SSE - Streaming SIMD extensions. An instruction set extension added to x86 in the late 1990s that could perform four single-precision floating point operations in a single instruction. Later additions have enabled SIMD operations on integers and have widened the operations from 128 bits to 256 bits.

static instruction count – The number of machine instructions in a program; the amount of data occupied by the program increases with the static instruction count. Contrast with dynamic instruction count.

structure of arrays (SOA) – Memory layout that uses an array for each data element that describes an object. Contrast with array of structures (AOS).

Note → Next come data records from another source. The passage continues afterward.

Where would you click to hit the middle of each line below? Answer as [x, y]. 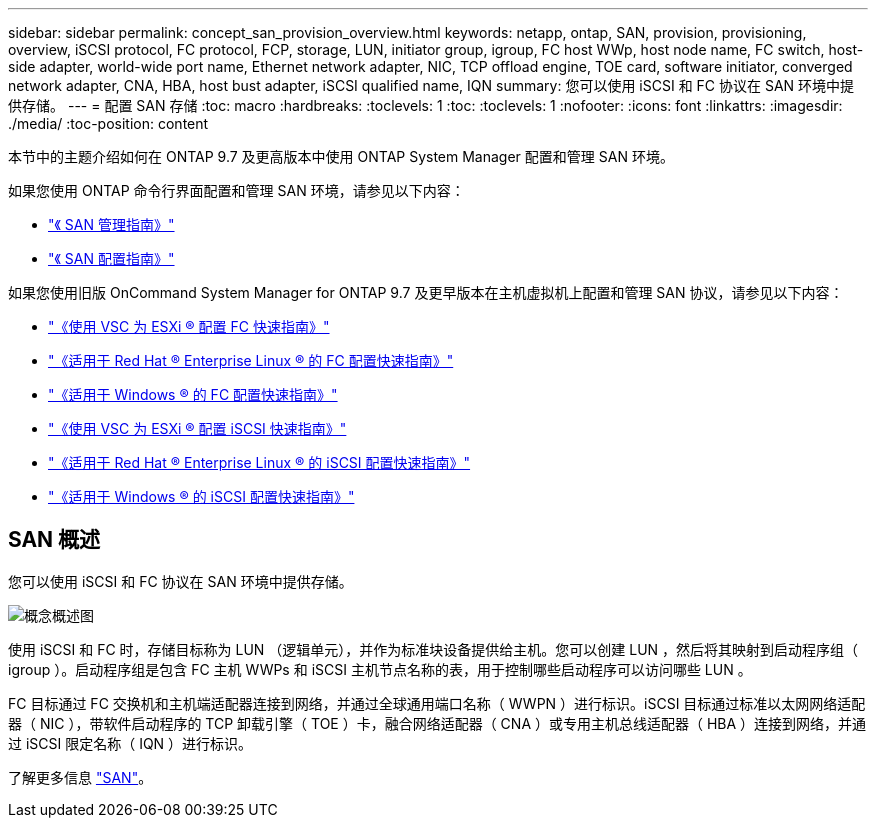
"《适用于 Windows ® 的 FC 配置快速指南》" [193, 394]
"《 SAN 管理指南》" [111, 224]
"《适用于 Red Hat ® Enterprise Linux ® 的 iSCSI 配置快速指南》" [259, 462]
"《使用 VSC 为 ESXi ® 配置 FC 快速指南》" [189, 326]
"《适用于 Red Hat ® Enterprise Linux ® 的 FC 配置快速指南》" [251, 360]
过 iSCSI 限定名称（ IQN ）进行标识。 [130, 743]
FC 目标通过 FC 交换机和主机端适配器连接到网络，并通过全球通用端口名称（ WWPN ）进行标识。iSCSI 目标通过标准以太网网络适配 [437, 703]
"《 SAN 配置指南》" [111, 258]
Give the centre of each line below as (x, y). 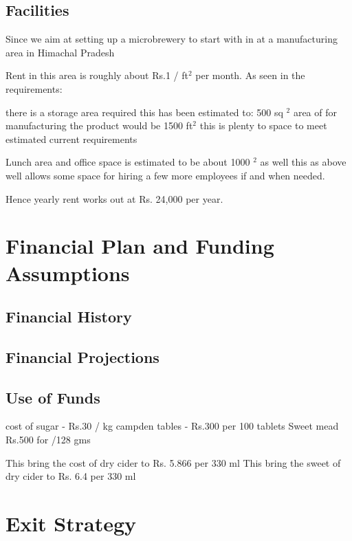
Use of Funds (53, 397)
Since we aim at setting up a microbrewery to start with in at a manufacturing (172, 39)
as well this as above (303, 162)
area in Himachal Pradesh (60, 52)
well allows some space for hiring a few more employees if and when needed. (165, 175)
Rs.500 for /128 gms (48, 440)
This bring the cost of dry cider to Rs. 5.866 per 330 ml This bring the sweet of (173, 462)
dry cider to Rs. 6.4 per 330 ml (71, 476)
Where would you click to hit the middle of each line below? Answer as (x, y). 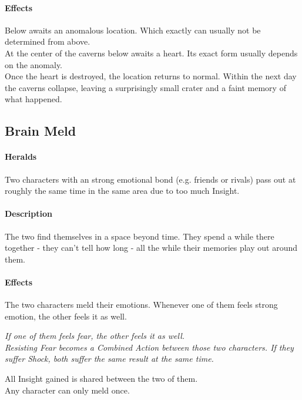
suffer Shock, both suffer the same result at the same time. (109, 359)
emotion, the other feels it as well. (66, 316)
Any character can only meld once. (67, 390)
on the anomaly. (34, 64)
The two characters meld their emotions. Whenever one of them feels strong (141, 305)
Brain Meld (41, 131)
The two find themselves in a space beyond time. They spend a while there (140, 236)
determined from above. (48, 41)
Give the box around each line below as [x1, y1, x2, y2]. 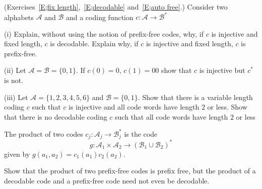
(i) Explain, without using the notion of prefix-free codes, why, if [4, 28, 204, 39]
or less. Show [207, 102, 247, 112]
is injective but [199, 65, 245, 75]
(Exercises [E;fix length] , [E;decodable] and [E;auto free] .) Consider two [4, 2, 228, 12]
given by [4, 148, 30, 159]
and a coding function [65, 12, 134, 22]
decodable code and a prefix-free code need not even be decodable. [4, 175, 210, 186]
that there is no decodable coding [4, 111, 107, 122]
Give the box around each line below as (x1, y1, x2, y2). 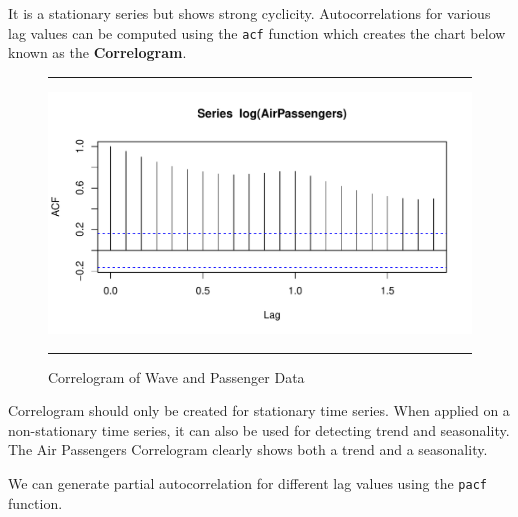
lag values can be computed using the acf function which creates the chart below (8, 22, 506, 43)
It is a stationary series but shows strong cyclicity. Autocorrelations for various (8, 3, 491, 23)
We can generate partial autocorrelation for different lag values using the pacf (8, 473, 487, 494)
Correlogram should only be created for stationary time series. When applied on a (8, 400, 510, 421)
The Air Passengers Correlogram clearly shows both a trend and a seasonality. (8, 439, 488, 460)
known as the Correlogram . (8, 42, 187, 63)
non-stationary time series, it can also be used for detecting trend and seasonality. (8, 419, 510, 440)
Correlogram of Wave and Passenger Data (48, 366, 305, 387)
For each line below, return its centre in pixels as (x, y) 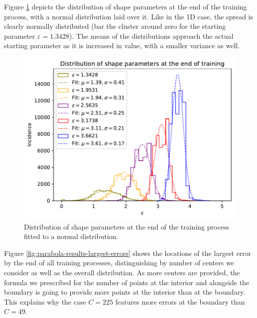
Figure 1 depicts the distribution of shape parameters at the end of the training (126, 6)
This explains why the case (45, 301)
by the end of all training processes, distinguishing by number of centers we (119, 263)
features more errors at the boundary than (180, 301)
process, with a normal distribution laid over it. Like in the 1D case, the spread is (128, 16)
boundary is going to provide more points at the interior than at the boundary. (125, 292)
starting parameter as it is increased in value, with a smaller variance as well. (122, 45)
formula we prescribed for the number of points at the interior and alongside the (127, 282)
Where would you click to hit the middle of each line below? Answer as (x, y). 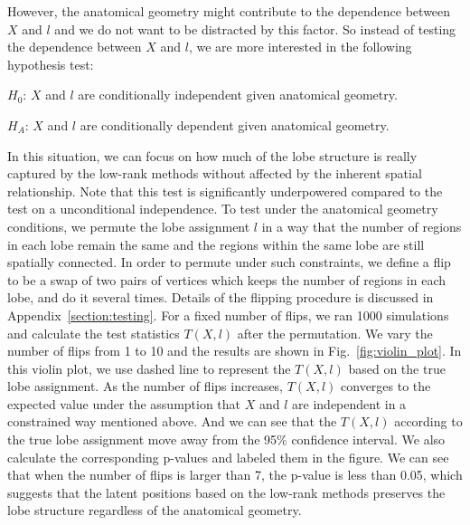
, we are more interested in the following (300, 47)
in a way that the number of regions (362, 226)
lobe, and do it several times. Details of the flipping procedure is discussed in (221, 297)
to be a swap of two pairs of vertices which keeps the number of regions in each (227, 279)
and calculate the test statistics (94, 333)
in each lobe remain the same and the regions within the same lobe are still (216, 244)
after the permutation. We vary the (335, 333)
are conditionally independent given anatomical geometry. (238, 95)
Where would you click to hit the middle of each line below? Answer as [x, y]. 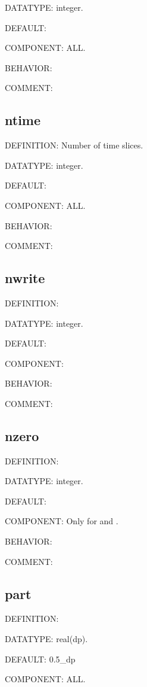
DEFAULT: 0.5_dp [40, 659]
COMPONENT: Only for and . [62, 521]
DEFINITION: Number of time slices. [74, 145]
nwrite [25, 278]
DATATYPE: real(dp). [46, 639]
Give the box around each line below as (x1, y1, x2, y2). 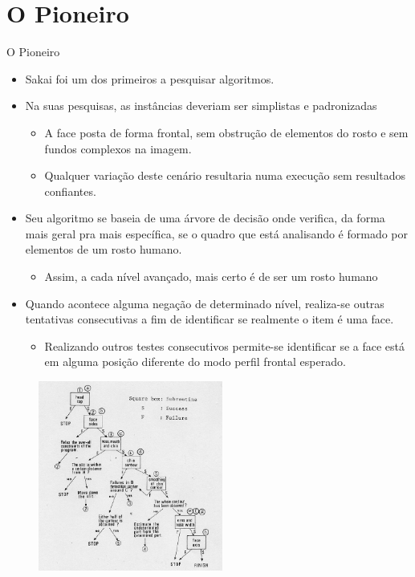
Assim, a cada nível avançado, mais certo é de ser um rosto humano (44, 268, 378, 285)
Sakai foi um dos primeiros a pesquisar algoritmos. (25, 70, 275, 87)
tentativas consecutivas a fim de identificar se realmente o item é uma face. (25, 311, 394, 327)
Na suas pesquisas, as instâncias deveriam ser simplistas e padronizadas (25, 97, 377, 114)
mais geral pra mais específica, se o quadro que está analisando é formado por (25, 225, 409, 242)
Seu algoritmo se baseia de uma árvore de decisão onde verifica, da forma (25, 209, 385, 226)
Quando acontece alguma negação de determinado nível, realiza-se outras (25, 295, 384, 311)
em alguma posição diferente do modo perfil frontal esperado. (44, 353, 346, 370)
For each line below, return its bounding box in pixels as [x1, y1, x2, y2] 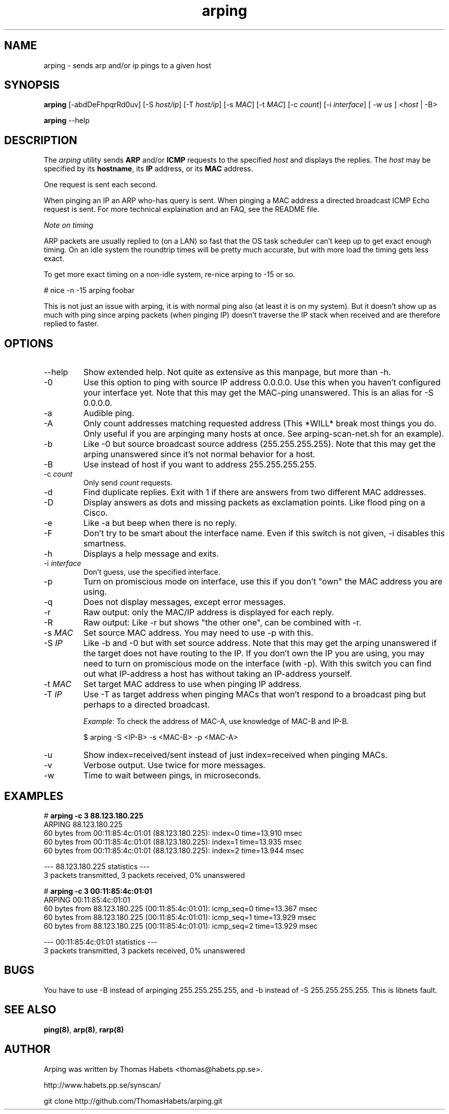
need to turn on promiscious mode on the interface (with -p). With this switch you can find [83, 658, 432, 669]
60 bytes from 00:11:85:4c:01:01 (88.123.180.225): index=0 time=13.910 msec [44, 828, 302, 837]
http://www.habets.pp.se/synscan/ [44, 1080, 161, 1089]
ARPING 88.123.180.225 [44, 819, 123, 829]
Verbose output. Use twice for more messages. [83, 760, 266, 771]
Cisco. [83, 507, 108, 518]
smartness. [83, 538, 127, 549]
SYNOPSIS [4, 79, 60, 92]
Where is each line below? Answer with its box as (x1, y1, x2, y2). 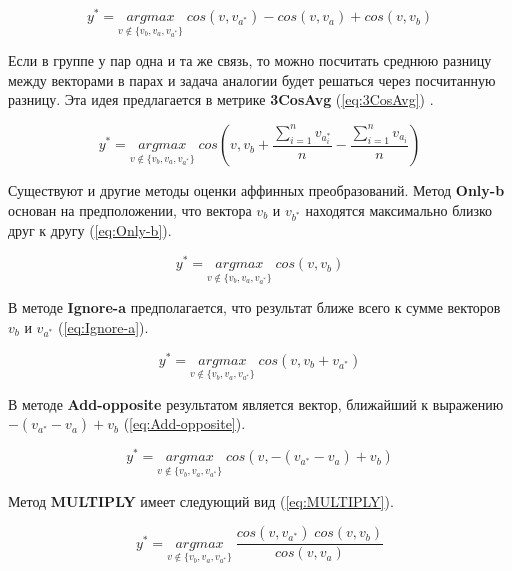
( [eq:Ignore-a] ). (58, 316, 149, 337)
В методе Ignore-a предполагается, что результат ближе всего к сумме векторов (8, 297, 501, 318)
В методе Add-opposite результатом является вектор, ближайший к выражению (8, 393, 504, 414)
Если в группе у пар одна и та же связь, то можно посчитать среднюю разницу (8, 50, 492, 71)
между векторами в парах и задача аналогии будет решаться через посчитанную (8, 69, 496, 90)
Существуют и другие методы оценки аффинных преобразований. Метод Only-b (8, 180, 505, 201)
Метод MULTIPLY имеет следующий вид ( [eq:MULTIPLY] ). (8, 490, 394, 511)
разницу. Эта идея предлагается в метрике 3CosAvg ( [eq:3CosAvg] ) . (8, 89, 434, 110)
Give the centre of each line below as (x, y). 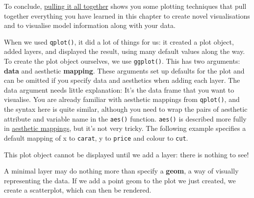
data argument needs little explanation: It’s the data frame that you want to (119, 89)
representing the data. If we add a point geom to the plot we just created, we (120, 180)
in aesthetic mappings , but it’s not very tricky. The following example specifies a (125, 128)
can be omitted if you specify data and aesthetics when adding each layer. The (122, 80)
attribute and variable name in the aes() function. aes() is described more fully (125, 118)
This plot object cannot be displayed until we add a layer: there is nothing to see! (127, 154)
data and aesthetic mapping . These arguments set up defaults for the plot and (124, 70)
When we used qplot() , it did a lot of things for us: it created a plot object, (119, 41)
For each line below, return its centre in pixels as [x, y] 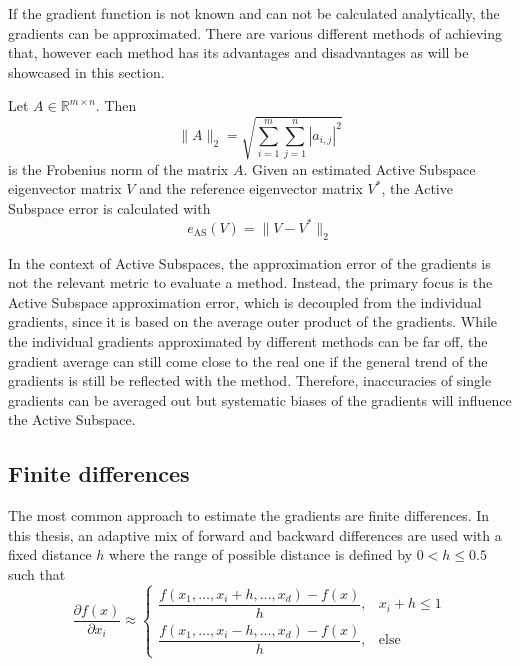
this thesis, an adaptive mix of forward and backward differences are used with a [255, 534]
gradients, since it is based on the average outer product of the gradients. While [253, 321]
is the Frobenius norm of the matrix [118, 168]
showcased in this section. [86, 71]
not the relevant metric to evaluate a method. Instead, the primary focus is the [250, 282]
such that [37, 573]
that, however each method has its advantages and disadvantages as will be [238, 52]
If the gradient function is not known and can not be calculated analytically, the [254, 13]
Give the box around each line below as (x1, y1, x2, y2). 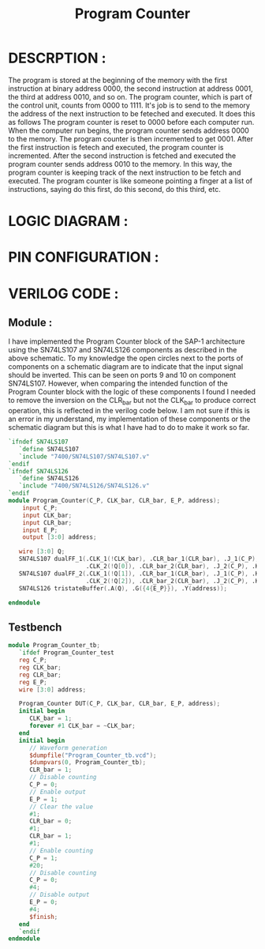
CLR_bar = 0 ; (28, 817, 73, 826)
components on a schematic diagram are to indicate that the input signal (8, 362, 244, 371)
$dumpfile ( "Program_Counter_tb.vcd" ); (28, 751, 157, 759)
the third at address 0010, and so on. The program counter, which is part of (8, 92, 252, 101)
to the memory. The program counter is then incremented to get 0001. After (8, 134, 254, 143)
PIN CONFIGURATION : (8, 248, 159, 266)
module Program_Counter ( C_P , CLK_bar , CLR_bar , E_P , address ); (8, 497, 221, 505)
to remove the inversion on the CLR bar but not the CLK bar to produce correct (8, 396, 256, 407)
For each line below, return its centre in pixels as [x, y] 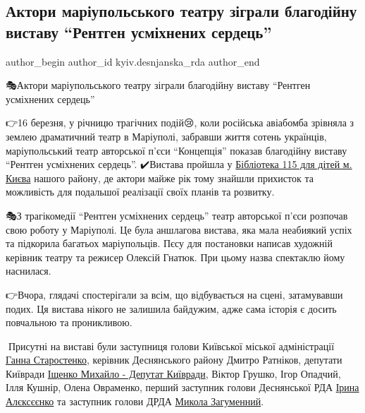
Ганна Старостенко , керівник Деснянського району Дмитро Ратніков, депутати [174, 360]
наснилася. [29, 271]
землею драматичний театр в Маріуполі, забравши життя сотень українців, [166, 136]
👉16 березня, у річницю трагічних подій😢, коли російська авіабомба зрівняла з [180, 122]
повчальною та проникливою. [69, 322]
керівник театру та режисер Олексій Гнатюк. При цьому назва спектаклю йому [175, 257]
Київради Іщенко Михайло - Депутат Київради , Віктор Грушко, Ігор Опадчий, [173, 373]
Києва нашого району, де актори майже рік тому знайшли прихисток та [160, 178]
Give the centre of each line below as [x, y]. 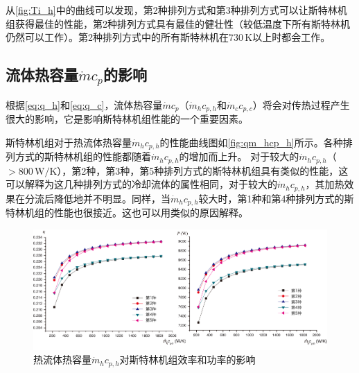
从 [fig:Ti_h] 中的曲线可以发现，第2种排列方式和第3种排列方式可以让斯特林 [172, 10]
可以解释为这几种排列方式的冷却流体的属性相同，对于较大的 [141, 184]
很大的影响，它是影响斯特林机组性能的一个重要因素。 [127, 119]
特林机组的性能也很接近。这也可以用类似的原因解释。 [127, 212]
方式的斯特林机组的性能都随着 [83, 156]
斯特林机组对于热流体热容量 [69, 142]
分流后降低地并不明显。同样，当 [97, 198]
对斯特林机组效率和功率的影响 [187, 359]
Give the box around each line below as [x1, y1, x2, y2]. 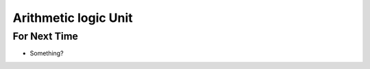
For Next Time [12, 30, 79, 42]
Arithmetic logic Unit [12, 10, 133, 25]
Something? [29, 49, 64, 57]
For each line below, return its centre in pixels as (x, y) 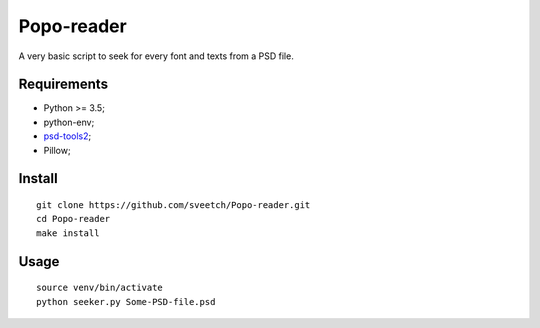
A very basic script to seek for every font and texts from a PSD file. (156, 56)
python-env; (69, 122)
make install (68, 233)
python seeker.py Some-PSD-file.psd (126, 301)
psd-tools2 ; (67, 136)
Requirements (63, 84)
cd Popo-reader (73, 219)
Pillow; (57, 150)
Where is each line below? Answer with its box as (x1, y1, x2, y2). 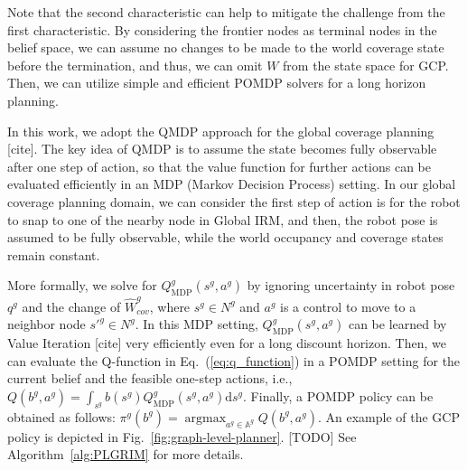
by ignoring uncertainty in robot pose (247, 276, 455, 295)
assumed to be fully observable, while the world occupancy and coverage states (7, 228, 444, 247)
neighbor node (7, 315, 86, 334)
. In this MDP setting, (135, 315, 258, 334)
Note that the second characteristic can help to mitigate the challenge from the (7, 3, 445, 21)
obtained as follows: (7, 407, 116, 426)
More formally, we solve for (7, 276, 157, 295)
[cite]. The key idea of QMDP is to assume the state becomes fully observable (7, 139, 437, 158)
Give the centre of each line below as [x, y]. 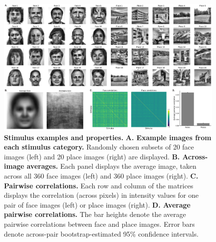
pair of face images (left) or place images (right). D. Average [97, 204]
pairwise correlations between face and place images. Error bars [99, 224]
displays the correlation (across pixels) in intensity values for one [101, 195]
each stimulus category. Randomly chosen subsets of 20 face [99, 147]
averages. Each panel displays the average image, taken [111, 166]
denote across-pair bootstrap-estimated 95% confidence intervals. [101, 233]
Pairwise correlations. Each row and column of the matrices [99, 185]
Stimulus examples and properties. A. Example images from [108, 137]
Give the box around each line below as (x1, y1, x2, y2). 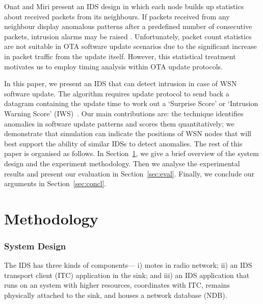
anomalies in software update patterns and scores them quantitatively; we (4, 118, 234, 129)
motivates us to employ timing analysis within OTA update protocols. (4, 61, 223, 71)
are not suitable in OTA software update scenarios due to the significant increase (4, 41, 257, 52)
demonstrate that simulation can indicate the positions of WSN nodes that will (4, 128, 252, 139)
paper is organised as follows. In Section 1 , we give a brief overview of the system (4, 148, 259, 159)
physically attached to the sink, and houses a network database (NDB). (4, 290, 227, 300)
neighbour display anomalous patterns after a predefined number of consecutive (4, 21, 252, 32)
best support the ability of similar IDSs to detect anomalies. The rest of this (4, 138, 243, 148)
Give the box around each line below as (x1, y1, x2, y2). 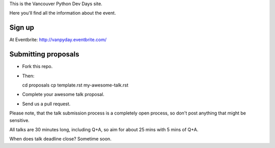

synchronous - An adjective used to describe functions that do not return until the requested operation has completed.

TCC – Tesla Compute Cluster driver, an XPDDM class driver that can run on Windows Vista and later. It does not get the benefits of WDDM (Windows Desktop Manager acceleration, graphics interoperability, emulated paging), but can submit commands to the hardware without performing a kernel thunk and implement the 64-bit unified address space.

Thrust - C++-based productivity library for CUDA, loosely based on the STL.

TLA - Three-letter acronym.

TLS - Thread local storage.

ulp - Unit of last precision—the least significant digit in the mantissa of a floating point value.

user mode – The unprivileged execution mode, where memory is generally pageable and hardware resources can only be accessed through APIs that interact with the operating system's kernel mode software.

UVA – Unified virtual addressing.

VMM - Virtual memory manager. The part of the operating system that manages memory: allocation, page-locking, managing page faults, and so on.

wall clock time - Time as measured by reading a system clock before and after performing a set of operations. The wall clock time includes all system effects and gives the most accurate measure of overall performance. Contrast with GPU time.

warp - The basic unit of execution for streaming multiprocessors. For the first three generations of CUDA hardware, warps have had exactly 32 threads, so the warp ID in a 1D threadblock may be computed as threadIdx.x>>5. Also see lane.

WDDM – Windows Display Driver Model. This driver model, new with Windows Vista, moved most of the display driver logic from kernel mode into user mode.

XPDDM – Windows XP Display Driver Model. Architecturally, this driver model actually dates back to Windows NT 4.0 (c. 1996). This acronym was invented at the same time as "WDDM" for contrast.